Common Mistakes to Avoid
Defaulting to API Gateway because it’s more powerful. Power and simplicity serve different problems. ALB’s simplicity is an asset when you don’t need API Gateway’s features, and its cost advantage is real.
Overlooking API Gateway cost until traffic scales. Start with API Gateway if you need built-in features. Monitor costs monthly. When the inflection point hits (usually 10-15 million requests monthly), revisit the choice. Migration is possible but requires effort.
Assuming ALB can’t handle APIs. ALB is absolutely sufficient for APIs. You’re just shifting responsibility for authentication and throttling from the edge to your application.
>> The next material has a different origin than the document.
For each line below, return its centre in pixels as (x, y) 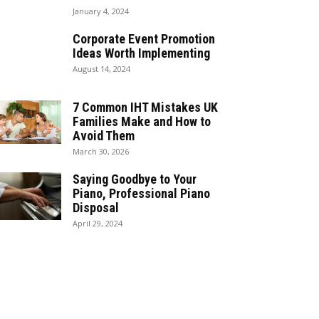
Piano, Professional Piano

Ignoring your team’s existing middleware patterns. If your team already has authentication and rate-limiting middleware, ALB works perfectly. If you’re starting from scratch, API Gateway’s built-in features save development time.
Key Takeaway
The ALB vs API Gateway decision comes down to cost versus built-in governance. ALB wins on pricing for high-throughput workloads and simplicity for internal communication. API Gateway wins on built-in authentication, throttling, and API governance for external APIs. Choose based on request volume, authentication requirements, and whether you control client behavior through deployment practices or API contracts.